Mortgage tech news roundup: July 29

A partnership, no credit score, Spanish-language launch and more

Mortgage tech news roundup: July 29

This week, Sagent disclosed it has forged a 10-year technology partnership with Bank of England Mortgage. Fintech start-up Nada raised a $8.1 million seed financing round. Ready Life has debuted with a new fintech platform that provides mortgage loans without a credit score requirement. Ribbon has expanded into Kentucky. Fintech company Maxwell launched a new Spanish-language/bilingual option for mortgage applications.

Sagent/Bank of England

Sagent forged a 10-year partnership with Bank of England Mortgage to create a better experience for employees and homeowner customers.

Sagent is a fintech company focused on modernizing mortgage and consumer loan servicing for top banks and lenders.

Read more: Mortgage tech news roundup: July 22

Bank of England Mortgage plans to use Sagent’s enterprise-grade servicing platforms for its entire servicing tech stack including LoanServ (system of Record), Tempo (loss mitigation and default management), CARE (customer experience), LoanBoard (new loan boarding) and Datascape+ (cloud-based data platform).

By integrating Sagent’s servicing tech stack with Bank of England Mortgage’s loan origination system, the goal is to make sure handling loans from originations to servicing is easier, quicker and more precise for both employees and customers.

Nada

Fintech start-up Nada has raised $8.1 million in seed financing to help expand its investment products and develop a secondary trading platform.

The money will also propel the launch of its mobile app, and the release of what Nada bills as the first real estate-backed debit card.

LiveOak Venture Partners led the round. Revolution’s Rise of the Rest Seed Fund, Capital Factory, 7BC Venture Capital, Sweater Ventures, LFG Ventures, Badra Capital and Stonks Fund also participated.

The company is centered around making real estate wealth accessible to everyone through its investing, banking and finance platform.

“Homeowners cannot access home equity without being burdened with more debt and individual investors lack access to real estate investment products,” Nada co-founder and CEO John Green said in prepared remarks. “Nada’s business model solves both these problems by bringing liquidity to homeowners and real estate access to all investors.”

Ready Life

Ready Life has debuted with a new fintech platform designed to provide mortgage loans that require no credit score.

Backed by Figure Technologies, the fintech instead relies on good rental payment history to qualify buyers for home purchases. It starts business with three core sections: a Ready Pay Visa debit card, Ready Mortgage, a mortgage lending program with no credit score required, and Ready Merchant, which involves merchant payment services.

Figure Technologies is both an investor and the new start-up’s technology partner. It develops blockchain-based fintech infrastructure. In the case of Ready Life, Figure has developed backend technology designed to enable Ready Life customers to experience faster, less expensive transactions. It will rely on the Provenance Blockchain, the only public, decentralized blockchain used by US banks, with billions of dollars of digital financial assets transacted across lending, payments and marketplaces.

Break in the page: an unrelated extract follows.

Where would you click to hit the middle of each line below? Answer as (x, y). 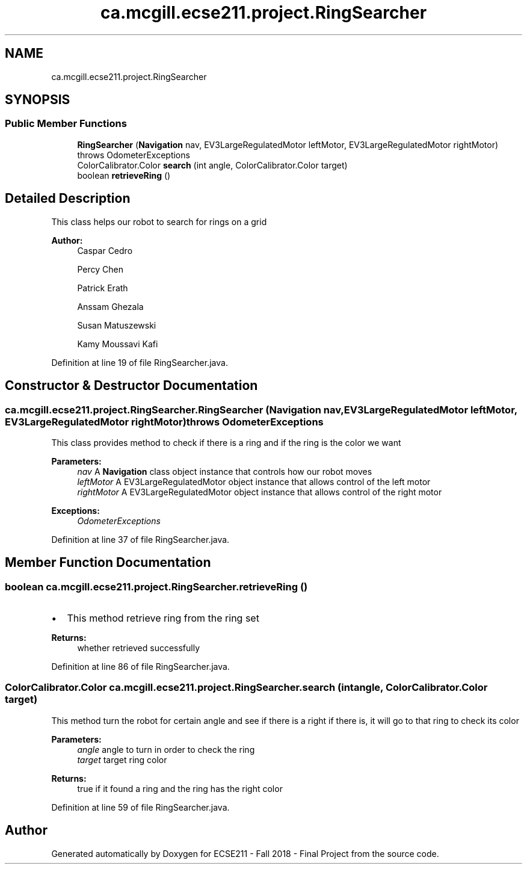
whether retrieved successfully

Ready Life’s CEO is Ashley Bell, a corporate finance attorney and former White House policy advisor for entrepreneurship and innovation. Steve Payne is its chief technology officer – a former technology development executive at SoFi and ex-CTO at MoCAFi.

Ribbon

Ribbon, a tech-focused homeownership company, has expanded into Kentucky. The growth move also includes a partnership with Louisville-based independent brokerage Finish Line Realty to bring its all-cash offer program to a new market.

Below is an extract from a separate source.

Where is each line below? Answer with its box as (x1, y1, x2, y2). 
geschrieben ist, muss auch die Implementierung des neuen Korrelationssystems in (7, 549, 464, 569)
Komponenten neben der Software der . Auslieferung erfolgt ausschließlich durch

The partnership lets Finish Line provide all-cash non-contingent offers on homes that pass inspection to its customers.

With the expansion, Ribbon now operates in 15 US states, with a plan to expand to half of the country by the end of 2022.

Launched in 2017 in New York and Charlotte, Ribbon is designed to let everyday families compete on a level playing field with high-net-worth individuals and institutional buyers by upgrading their offers to all-cash offers.

Maxwell

Maxwell, a technology company focused on streamlining the mortgage process, launched a new Spanish-language/bilingual option for mortgage applications.

The move is intended to help lenders better serve the growing Hispanic market, dramatically improving access and user experience for Latino Americans with limited English proficiency.

Through the bilingual feature, lenders and borrowers can complete an entire application in Spanish or English, switching from one to the other throughout the process.

Read next: Mortgage tech news roundup: July 15

The platform automatically detects a device’s language settings and provides borrowers with a fully translated and culturally empathetic application experience while fulfilling Uniform Residential Loan Application (URLA) loan file requirements through integration with the loan origination system.

On the back end, loan officers can continue to work in English and access features such as QuickApply or FileFetch to secure application submission rates of 90% or higher with a faster, more efficient workflow and borrower experience.